Este proceso es un parteaguas en lo que se refiere a la migración indígena a la ciudad; da muestra de la capacidad política y de organización de la comunidad otomí, así como de su tenacidad. Incluso a raíz de esto, el Instituto de Vivienda inició un programa de vivienda colectiva para familias indígenas.
Sin embargo, no toda la comunidad otomí residente en la CDMX coopera ni tiene interés en estas acciones.
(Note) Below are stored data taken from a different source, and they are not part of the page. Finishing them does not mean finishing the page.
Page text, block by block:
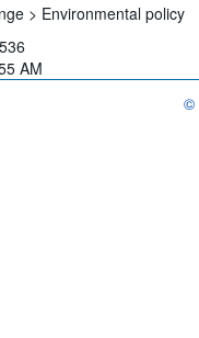
> Environmental policy
536
AM
©
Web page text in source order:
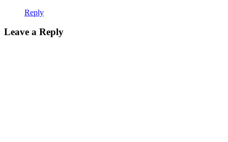
Reply
Leave a Reply
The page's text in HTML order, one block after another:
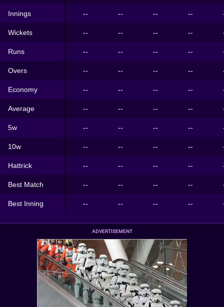
Innings -- -- -- --
Wickets -- -- -- --
Runs -- -- -- --
Overs -- -- -- --
Economy -- -- -- --
Average -- -- -- --
5w -- -- -- --
10w -- -- -- --
Hattrick -- -- -- --
Best Match -- -- -- --
Best Inning -- -- -- --
ADVERTISEMENT
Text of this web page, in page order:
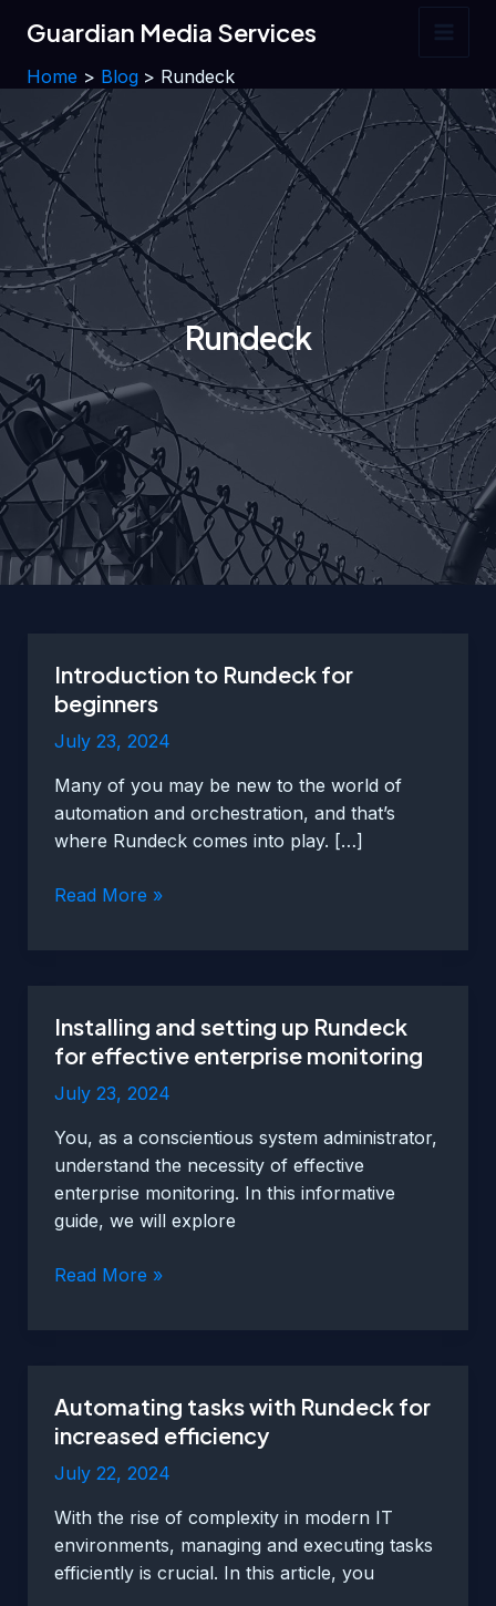
content
Guardian Media Services
Home Blog Rundeck
Rundeck
Introduction to Rundeck for
beginners
July 23, 2024
Many of you may be new to the world of
automation and orchestration, and that’s
where Rundeck comes into play. […]
Introduction
Read More »
Installing and setting up Rundeck
for effective enterprise monitoring
July 23, 2024
You, as a conscientious system administrator,
understand the necessity of effective
enterprise monitoring. In this informative
guide, we will explore
Installing
for
effective
enterprise
Read More »
Automating tasks with Rundeck for
increased efficiency
July 22, 2024
With the rise of complexity in modern IT
environments, managing and executing tasks
efficiently is crucial. In this article, you
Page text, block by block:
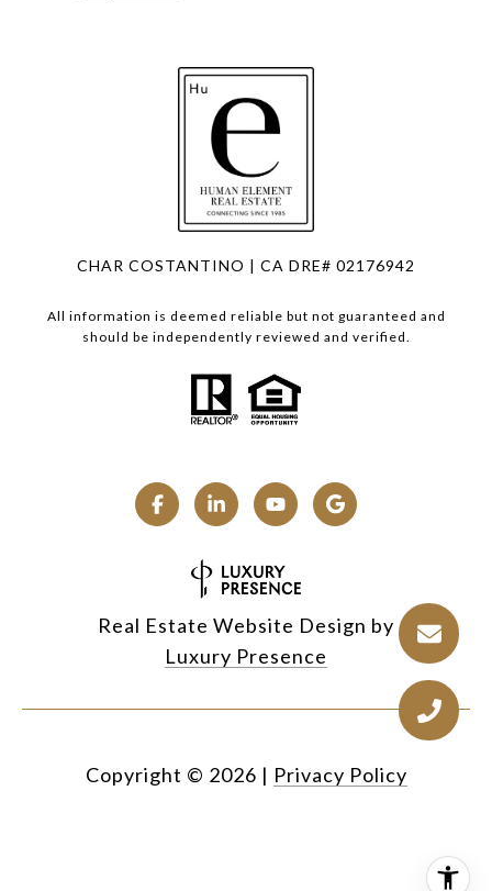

Incluso los conflictos al interior de la comunidad son frecuentes, ya que, por ejemplo, hubo diferencias y divisiones (aún presentes) con la distribución de los departamentos del edificio construido en la Roma. También hay discrepancias religiosas pues una parte es católica y la otra es evangélica. Otro problema interno tiene que ver con los conflictos intrafamiliares, como el alcoholismo (que reduce los ya de por sí limitados ingresos), violencia y drogadicción de los hijos.
Hay que decir también que, a pesar de habitar un inmueble en medio de la ciudad, esto no ha significado una integración de los otomíes con la sociedad urbana. La mayoría de los primeros migrantes no se expresan bien en español, pero sus hijos y nietos, educados en la ciudad, les ha sido menos complicado en ese sentido interactuar con la urbe, pues la barrera del idioma la han logrado derribar. Sin embargo, el racismo y discriminación de los habitantes urbanos es la principal causa de su aislamiento.
Las generaciones más jóvenes, al encontrarse estudiando, tienen el interés de prepararse para lograr insertarse en la vida económica y que les reditúe en beneficios para mejorar su calidad de vida. Lamentablemente, en los espacios escolares, no dejan de ser objeto de discriminación por parte de los maestros y compañeros, además de que las escuela no están preparadas para brindar educación a niños y jóvenes cuya lengua materna no es el español.
Contenido elaborado con información de Marta Romer, "La lucha por el espacio urbano: un caso otomí en la ciudad de México".